7. Demonstration of CSEA result
For each query trait, CSEA results frr all tissues will be listed and users could select the specific tissue of interest from the left column to see the CSEA result in that focal tissue. Notes in the vignette show the features.
An example of our Multi-traits function by comparing the asthma and other lung diseases from 4 GWAS datasets in 8 tissue-cell types. We provide two methods for the “Step 1” to select the multiple “cell types” of interest. A) method 1: typing key words. B) method: click to select from the list of tissues and their cell types. C) We provide the fuzzy search for the human complex diseases and traits. Users could select no more than 10 traits at one search. D) After submit the query, the page will go to the “Multi-traits” summary and CSEA result heatmap.The color is proportional to the –log(p-value) value of the associations. The tables with p < 0.05 are filled with the corresponding p-values and the tables with p ≥ 0.05 are left blank. Notes in the vignette show the features.

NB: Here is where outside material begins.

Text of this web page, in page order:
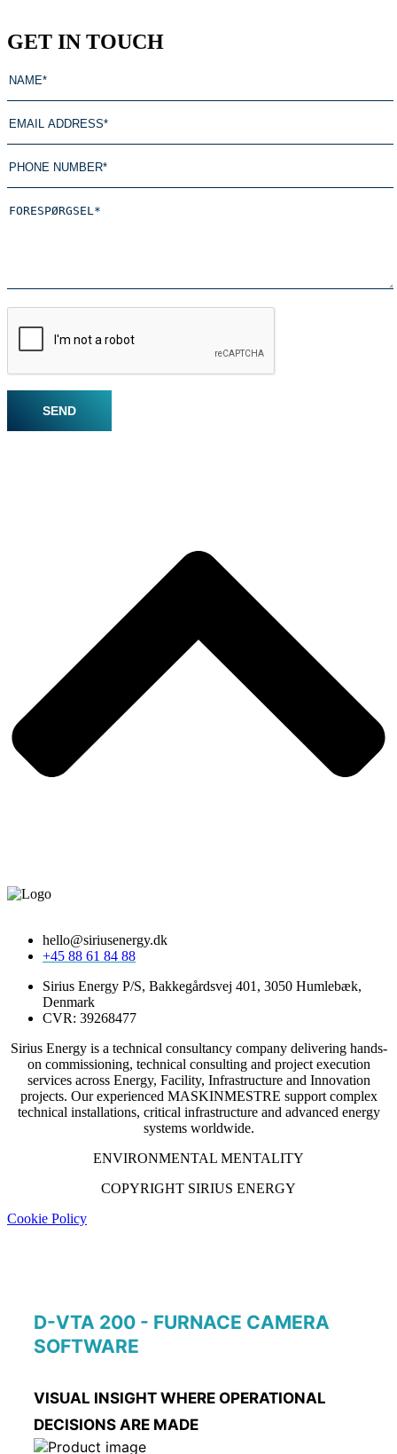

This scExpression page provides normalized gene expression information at both tissue and cell type level. Users could submit one gene symbol name of interest and the scExpression page will return an overview (barplot) of the average CPM normalized gene expression within each of the 68 tissues studies with UMI-based data. The users could further click the tissue bar of interest and barplot for the average CPM normalized expression of each cell type in that tissue will return. The plot and the expression data are all downloadable. Notes in the vignette show the features.
10. Search page
The search function on the front page of CSEA-DB supports the search for trait name, tissue, and cell type of interest. And the return page includes all the possible results related to the keywords. The search function in the search page allows keywords searching specifically for either the trait name, tissue or cell type.